Presymptomatic plant disease detection with PSNet: A low-cost hyperspectral imaging and RGB fusion framework.
Presymptomatic plant disease detection with PSNet: A low-cost hyperspectral imaging and RGB fusion framework.
Crabb, G. U.; Cevik, V.; Chen, X.; Priest, N. K.; Zhao, Y.
AbstractPlant pathogens cause major yield losses worldwide, threatening food security and livelihoods. Because early infection is difficult to diagnose, management often relies on prophylactic pesticide use, increasing costs and environmental impact.

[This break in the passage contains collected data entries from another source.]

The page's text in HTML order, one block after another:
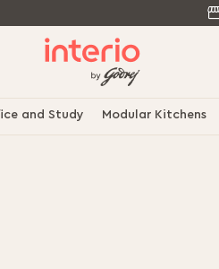
and Study Modular Kitchens
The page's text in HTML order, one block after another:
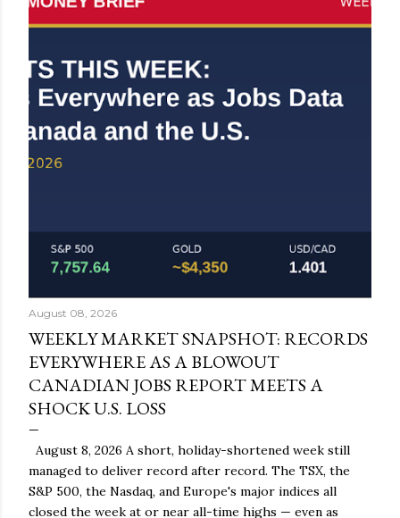
August 08, 2026
WEEKLY MARKET SNAPSHOT: RECORDS
EVERYWHERE AS A BLOWOUT
CANADIAN JOBS REPORT MEETS A
SHOCK U.S. LOSS
August 8, 2026 A short, holiday-shortened week still
managed to deliver record after record. The TSX, the
S&P 500, the Nasdaq, and Europe's major indices all
closed the week at or near all-time highs — even as
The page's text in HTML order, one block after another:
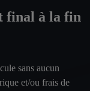
final à la fin
sans aucun
et/ou frais de
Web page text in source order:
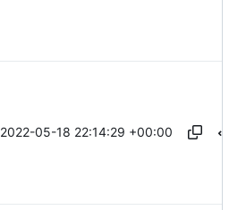
2022-05-18 22:14:29 +00:00
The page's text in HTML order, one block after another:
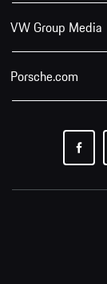
VW Group Media
Porsche.com
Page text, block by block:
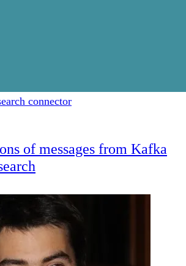
connector
of messages from Kafka
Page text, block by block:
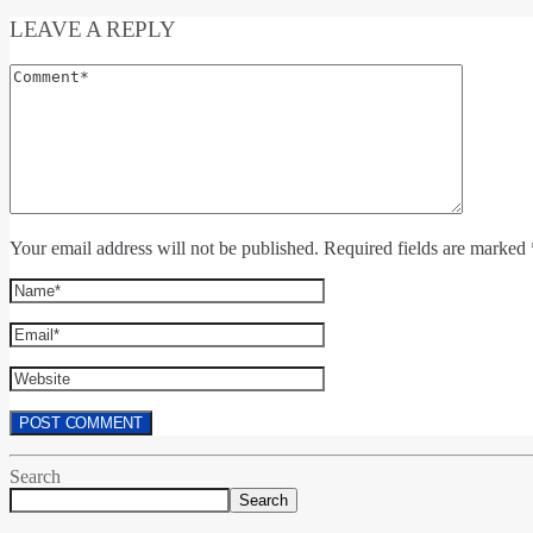
LEAVE A REPLY
Your email address will not be published. Required fields are marked
Search
Search
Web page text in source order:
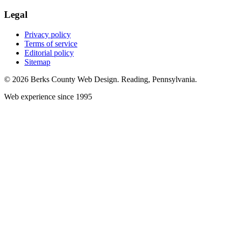
Legal
Privacy policy
Terms of service
Editorial policy
Sitemap
© 2026 Berks County Web Design. Reading, Pennsylvania.
Web experience since 1995
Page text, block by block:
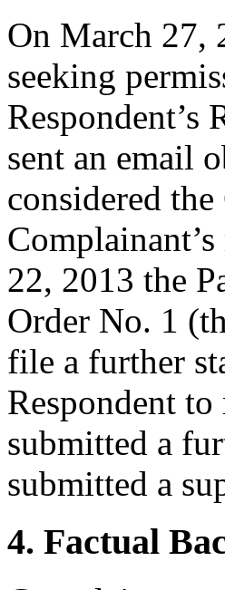
On March 27,
seeking
Respondent’s
sent an email
considered
22, 2013 the
Order No. 1
file a further
Respondent
submitted a
submitted a
4. Factual
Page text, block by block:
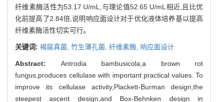
纤维素酶活性为53.17 U/mL,与理论值52.65 U/mL相近,且比优
化前提高了2.84倍,说明响应面设计对于优化液体培养基以提高
纤维素酶活性切实可行。
关键词: 褐腐真菌, 竹生薄孔菌, 纤维素酶, 响应面设计
Abstract: Antrodia bambusicola,a brown rot
fungus,produces cellulase with important practical values. To
improve its cellulase activity,Plackett-Burman design,the
steepest ascent design,and Box-Behnken design in
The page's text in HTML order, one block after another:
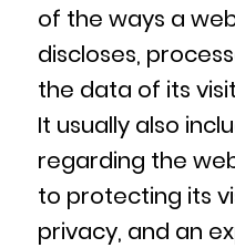
of the ways a
discloses,
the data of its
It usually also
regarding the
to protecting its
privacy, and an
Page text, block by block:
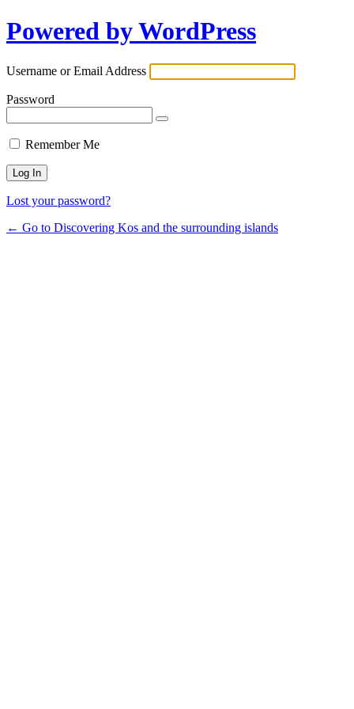
Powered by WordPress
Username or Email Address
Password
Remember Me
Lost your password?
← Go to Discovering Kos and the surrounding islands
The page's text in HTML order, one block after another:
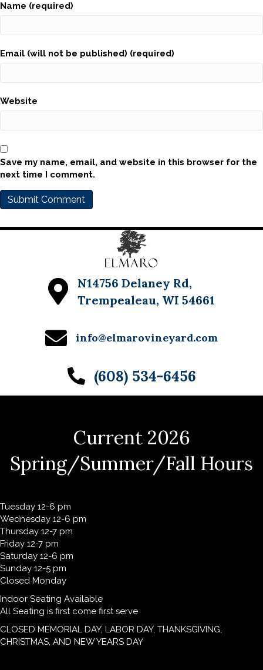
Name (required)
Email (will not be published) (required)
Website
Save my name, email, and website in this browser for the
next time I comment.
N14756 Delaney Rd,
Trempealeau, WI 54661
info@elmarovineyard.com
(608) 534-6456
Current 2026
Spring/Summer/Fall Hours
Tuesday 12-6 pm
Wednesday 12-6 pm
Thursday 12-7 pm
Friday 12-7 pm
Saturday 12-6 pm
Sunday 12-5 pm
Closed Monday
Indoor Seating Available
All Seating is first come first serve
CLOSED MEMORIAL DAY, LABOR DAY, THANKSGIVING,
CHRISTMAS, AND NEW YEARS DAY

Here we present PSNet, a multimodal framework that fuses hyperspectral imaging with RGB information for presymptomatic plant disease detection, together with a low-cost, portable hyperspectral camera incorporating a 3D-printed housing and optical mounts, costing under 500 GBP. We validate the approach using Arabidopsis thaliana infected with the oomycete Albugo candida. Imaging at 2 and 4 days post inoculation, prior to visible symptoms, revealed consistent spectral signatures that distinguished infected from healthy plants, while imaging at 6 days post inoculation captured the transition toward early symptom emergence. The most discriminative spectral regions overlapped wavelengths previously associated with plant responses to biotic stress, supporting the biological plausibility of these signatures. On a four-class task (healthy, 2 dpi, 4 dpi, 6 dpi), PSNet achieved 92.7% overall accuracy and 97.1% accuracy for binary healthy versus infected classification. Together, these results demonstrate that presymptomatic detection is feasible under controlled conditions using low-cost hardware and multimodal learning, underscoring the potential of scalable, multimodal systems for early disease monitoring.